Bom dia, senhoras e senhores.

Cortina

O tucanato vai apoiar um possível governo Temer. Mas quer cargos. É “o toma lá dá cá”. Dizem que José Serra  deverá ser agraciado com o Ministério da Educação. O senador do PSDB, desta vez, não quer nem pensar no Ministério da Saúde…

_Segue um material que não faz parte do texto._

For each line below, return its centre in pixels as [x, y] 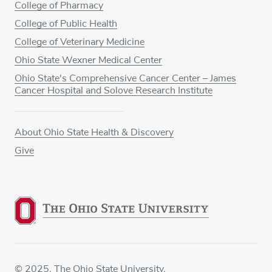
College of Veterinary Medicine [80, 42]
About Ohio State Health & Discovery [94, 132]
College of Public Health [66, 23]
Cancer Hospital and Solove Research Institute [114, 90]
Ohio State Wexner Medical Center [88, 60]
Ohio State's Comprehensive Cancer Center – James [125, 78]
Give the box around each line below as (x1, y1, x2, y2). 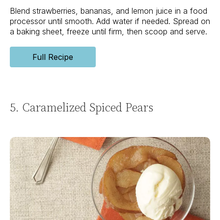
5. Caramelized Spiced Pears (10, 99, 153, 116)
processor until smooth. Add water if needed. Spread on (10, 16, 210, 27)
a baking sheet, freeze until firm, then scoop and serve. (10, 27, 207, 37)
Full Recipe (32, 52, 73, 62)
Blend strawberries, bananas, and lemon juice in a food (10, 6, 207, 16)
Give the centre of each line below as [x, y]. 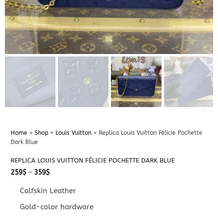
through [62, 192]
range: [59, 179]
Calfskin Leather [48, 191]
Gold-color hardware [57, 207]
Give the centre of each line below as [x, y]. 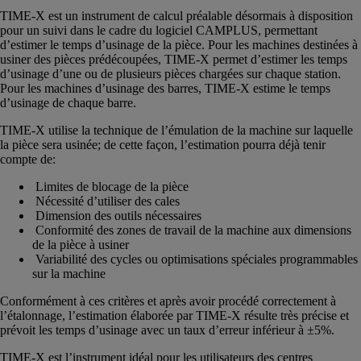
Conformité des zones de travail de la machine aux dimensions [192, 230]
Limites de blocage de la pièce [110, 186]
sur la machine [69, 273]
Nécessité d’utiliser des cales [106, 201]
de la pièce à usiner [81, 244]
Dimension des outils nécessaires [117, 215]
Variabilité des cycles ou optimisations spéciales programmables [195, 259]
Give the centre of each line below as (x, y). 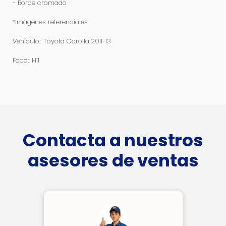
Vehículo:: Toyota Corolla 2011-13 (62, 41)
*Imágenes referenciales (50, 22)
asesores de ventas (113, 160)
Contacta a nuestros (113, 140)
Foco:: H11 (26, 60)
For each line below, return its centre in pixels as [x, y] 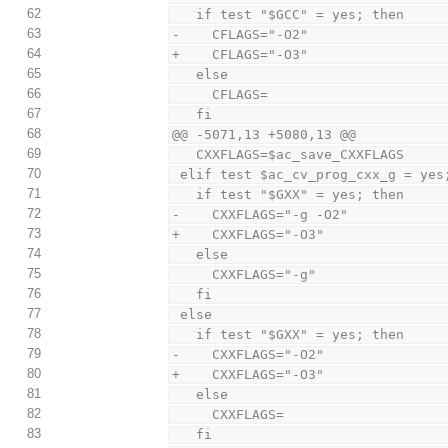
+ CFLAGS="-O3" [240, 55]
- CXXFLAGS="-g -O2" [260, 215]
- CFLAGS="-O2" [240, 35]
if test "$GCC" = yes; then [300, 15]
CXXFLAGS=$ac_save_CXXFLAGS [300, 155]
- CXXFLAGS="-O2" [248, 355]
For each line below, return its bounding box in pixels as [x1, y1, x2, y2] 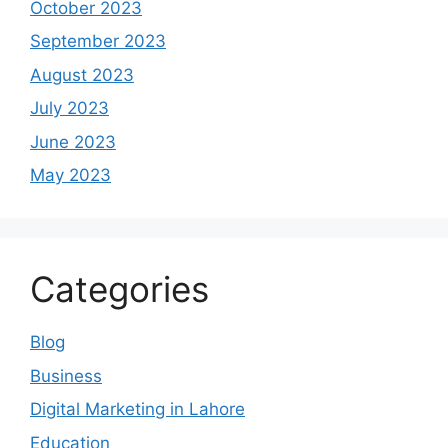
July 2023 [30, 98, 109, 119]
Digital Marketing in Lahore [30, 399, 245, 420]
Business [30, 365, 102, 386]
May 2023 [30, 165, 111, 186]
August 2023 [30, 64, 134, 85]
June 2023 [30, 131, 116, 152]
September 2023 [30, 31, 166, 52]
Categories [30, 268, 209, 311]
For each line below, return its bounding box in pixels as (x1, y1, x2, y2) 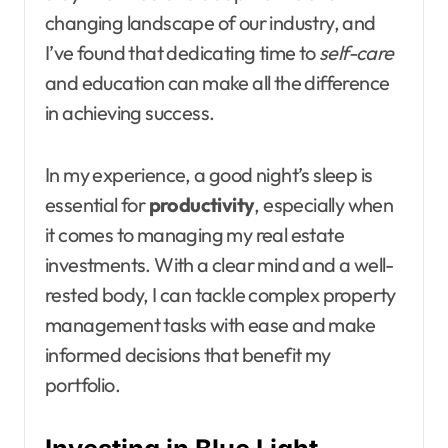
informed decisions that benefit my (45, 342, 331, 368)
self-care (319, 40, 394, 66)
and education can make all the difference (45, 70, 390, 96)
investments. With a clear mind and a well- (45, 252, 394, 278)
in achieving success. (45, 100, 215, 126)
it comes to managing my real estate (45, 222, 344, 248)
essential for (45, 192, 149, 218)
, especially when (254, 192, 394, 218)
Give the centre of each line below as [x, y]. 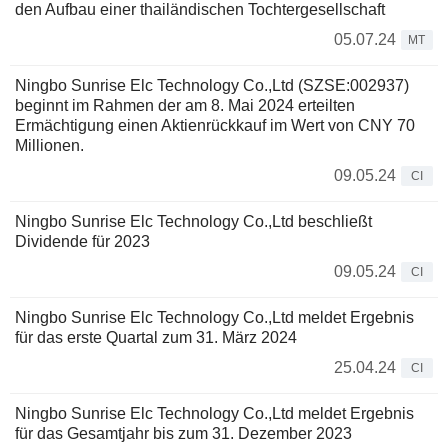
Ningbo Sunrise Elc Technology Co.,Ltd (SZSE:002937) [212, 86]
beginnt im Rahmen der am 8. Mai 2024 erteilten [185, 106]
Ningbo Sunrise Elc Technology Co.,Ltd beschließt [193, 222]
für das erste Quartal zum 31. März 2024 [156, 338]
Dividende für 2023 [82, 242]
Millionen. [49, 146]
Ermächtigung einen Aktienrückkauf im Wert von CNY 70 [215, 126]
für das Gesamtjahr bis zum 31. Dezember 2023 [183, 434]
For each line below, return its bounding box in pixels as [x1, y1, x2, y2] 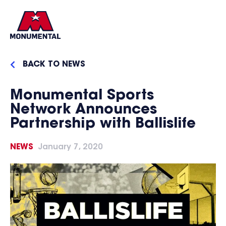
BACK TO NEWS [23, 61, 85, 69]
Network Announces [10, 103, 157, 117]
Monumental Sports [10, 89, 154, 103]
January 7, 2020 [38, 143, 103, 151]
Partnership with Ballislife [10, 117, 196, 131]
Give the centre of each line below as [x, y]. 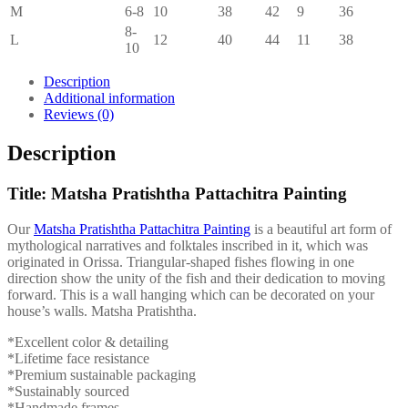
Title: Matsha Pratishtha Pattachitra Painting [177, 193]
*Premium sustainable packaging [102, 374]
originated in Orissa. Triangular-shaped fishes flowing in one [181, 261]
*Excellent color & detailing [88, 342]
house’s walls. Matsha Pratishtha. [102, 311]
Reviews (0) [79, 114]
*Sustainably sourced [68, 391]
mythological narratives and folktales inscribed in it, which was [188, 245]
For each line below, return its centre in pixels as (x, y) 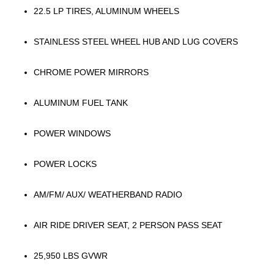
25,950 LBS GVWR (72, 256)
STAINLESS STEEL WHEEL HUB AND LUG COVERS (136, 42)
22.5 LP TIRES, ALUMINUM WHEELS (106, 11)
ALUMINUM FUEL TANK (81, 103)
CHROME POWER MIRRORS (91, 72)
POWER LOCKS (65, 164)
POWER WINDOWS (72, 133)
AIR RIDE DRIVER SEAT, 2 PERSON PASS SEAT (128, 225)
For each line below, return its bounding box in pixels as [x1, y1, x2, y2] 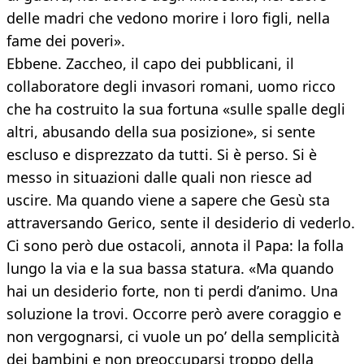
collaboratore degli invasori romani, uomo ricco [6, 76, 336, 97]
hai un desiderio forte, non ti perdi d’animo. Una [6, 281, 338, 301]
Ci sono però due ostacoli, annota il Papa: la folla [6, 236, 344, 256]
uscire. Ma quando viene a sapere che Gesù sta [6, 190, 330, 210]
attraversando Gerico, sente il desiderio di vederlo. [6, 213, 355, 233]
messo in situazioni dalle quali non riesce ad [6, 167, 312, 188]
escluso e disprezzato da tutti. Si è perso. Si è [6, 145, 317, 165]
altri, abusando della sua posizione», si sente [6, 122, 315, 142]

O mais entusiasmado com um cargo no futuro (?) governo Temer é o tucano mineiro Aécio Neves. Anda rindo de orelha a orelha…

Cortina 2

O juiz Sérgio Moro é, hoje, o homem mais admirado pelos brasileiros. Sóbrio, elegante, sereno e extremamente corajoso. Um brasileiro da “República de Curitiba” que orgulha toda uma nação. Salve o juiz!!!

Cortina 3

Brilhante o sr. José Eduardo Cardoso, advogado – geral da União, na defesa da presidenta Dilma perante os senhores senadores da República. Deu uma aula (Magna!) de oratória, saber jurídico, serenidade e equilíbrio emocional. Além do bom humor.

Ivo de Souza é professor universitário, poeta, co­lu­nista, pin­tor e membro da Real Academia de Letras de Porto Alegre.